Mission in Snowdriftland (originally known as UPIXO in Action: Mission in Snowdriftland) is a 2D platform game originally released as an online Adobe Flash game in 2006 and sponsored by Nintendo of Europe before being remastered and re-released on Steam, created by German studio tons of bits. The game was used as an advent calendar advertising various Nintendo products from December 1 to December 24, 2006, with an additional level added each day. It was supposed to be taken offline on January 14, 2007, but was delayed until January 16. The game was brought back on December 1, 2010, this time to promote upcoming WiiWare titles for the Wii, but once again removed in 2011.

A remaster of the game with new features, more content and technical updates was later released on Steam on December 1, 2021, with a Switch port following suit on November 29, 2024.

==Gameplay==

While Mission in Snowdriftland plays like a traditional platformer, it can be also played as a digital advent calendar. Due to its history and concept the player can open a door each day of December and play one level per day until the final boss stage.
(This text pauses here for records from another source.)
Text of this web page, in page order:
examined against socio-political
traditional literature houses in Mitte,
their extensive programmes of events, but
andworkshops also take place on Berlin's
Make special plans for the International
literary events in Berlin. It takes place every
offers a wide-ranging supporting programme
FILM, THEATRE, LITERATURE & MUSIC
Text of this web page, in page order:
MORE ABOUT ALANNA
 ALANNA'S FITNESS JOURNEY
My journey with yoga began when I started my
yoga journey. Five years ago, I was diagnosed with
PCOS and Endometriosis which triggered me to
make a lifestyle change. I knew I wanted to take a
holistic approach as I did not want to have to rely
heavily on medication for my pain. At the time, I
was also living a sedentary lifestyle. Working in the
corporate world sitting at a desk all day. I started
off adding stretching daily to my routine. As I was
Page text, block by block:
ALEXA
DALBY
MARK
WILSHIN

The game is divided into 4 worlds: Lake, Forest, Mountain, Cave. Each world has 6 stages, for a total of 24. Each stage contains 24 snowflakes. Once the player collects all 576 snowflakes (24 in 24 levels) a huge Bonus Level gets unlocked.
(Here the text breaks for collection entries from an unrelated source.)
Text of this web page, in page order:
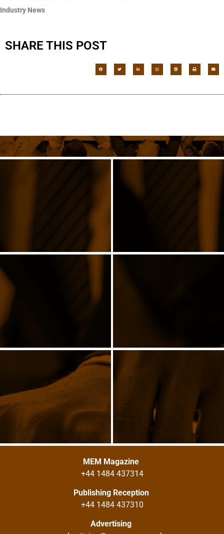
Industry News
SHARE THIS POST
MEM Magazine
+44 1484 437314
Publishing Reception
+44 1484 437310
Advertising
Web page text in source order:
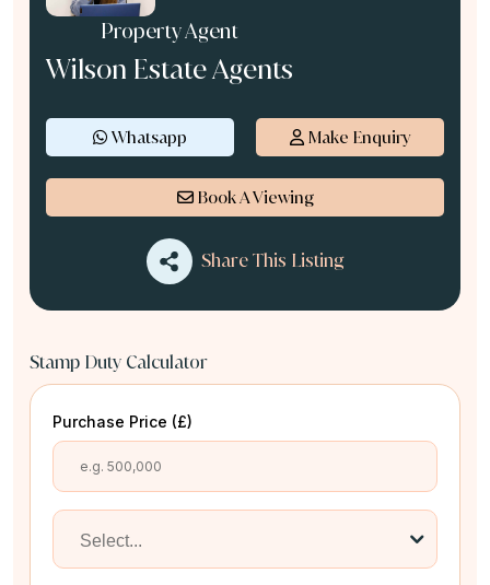
Property Agent
Wilson Estate Agents
Whatsapp Make Enquiry
Book A Viewing
Share This Listing
Stamp Duty Calculator
Purchase Price (£)

At the end of each world a miniboss stage is accessible. Beating the miniboss will clear the way for the next world. The miniboss of world 4 (cave) however will unlock the endboss stage, where Chubby will take on villain El Pix in a final battle.
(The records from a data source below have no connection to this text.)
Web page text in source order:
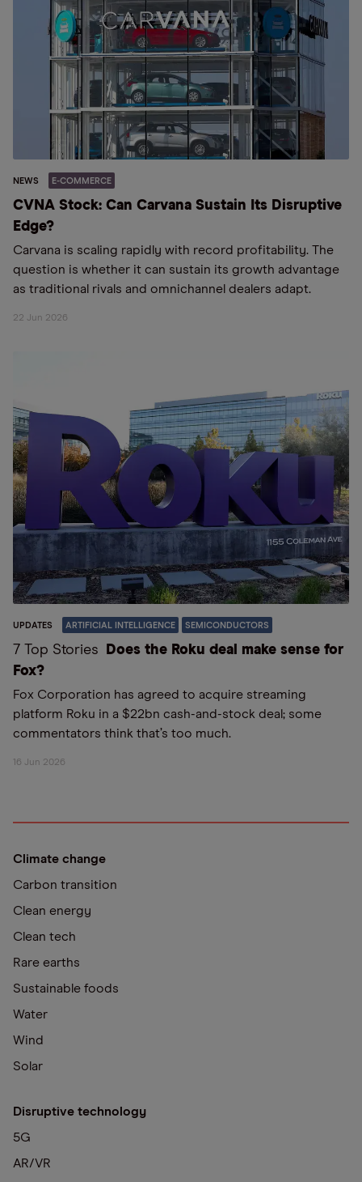
NEWS E-COMMERCE
CVNA Stock: Can Carvana Sustain Its Disruptive
Edge?
Carvana is scaling rapidly with record profitability. The
question is whether it can sustain its growth advantage
as traditional rivals and omnichannel dealers adapt.
22 Jun 2026
UPDATES ARTIFICIAL INTELLIGENCE SEMICONDUCTORS
7 Top Stories
Does the Roku deal make sense for
Fox?
Fox Corporation has agreed to acquire streaming
platform Roku in a $22bn cash-and-stock deal; some
commentators think that’s too much.
16 Jun 2026
Climate change
Carbon transition
Clean energy
Clean tech
Rare earths
Sustainable foods
Water
Wind
Solar
Disruptive technology
5G
AR/VR

At first, Chubby can only take 3 hits before he dies. A few levels contain hidden power-ups such as extra heart containers, which will add a permanent extra heart to Chubby's life meter.

==Storyline==

El Pix, an evil penguin, has stolen video game artifacts from the secret archive of Video Game World, and made off with them to his lair in Snowdriftland. UPIXO (United Pixelheroes Organisation) has no clue what to do, seeing as the region is far too cold for anybody to survive. However, UPIXO boss Chief Tapir's assistant, Professor Schwabbel, spots Chubby Snow, a snowman video game character, who is complaining at the front desk because all his video game roles have been bad so far. It now depends on Chubby to get back the stolen artifacts.

In the original Flash version, the only difference was that El Pix has stolen game files from the Human World.

==Restoration==
Technical upgrades for the Steam version include remastered graphics (including characters, objects, and backgrounds), parallax scrolling, controller support and save game slots.

While the Flash game was no longer available due to limited accessibility, the game was still playable on the developer's website after January 16. The site was meant to be password protected, however this was non-functional due to a programming bug.

The flash game was re-released in the winter period of 2010 to promote indie games available on Nintendo's WiiWare online market, though it was subject to the same timed release window, making the game only accessible for a few more days.

Web browsers would also cease the use of Adobe Flash Player in December 2020, the framework Snowdriftland ran on. However, BlueMaxima's Flashpoint saved these experiences as well as reviving Snowdriftland, which is now playable in their catalogue.

A video made by YouTuber Nick Robinson, titled "Mission in Snowdriftland: Nintendo's forgotten Flash game", revealed that a remaster had been announced for a Steam release. This would be released in late 2021, with the developers porting it to the Nintendo Switch later that year.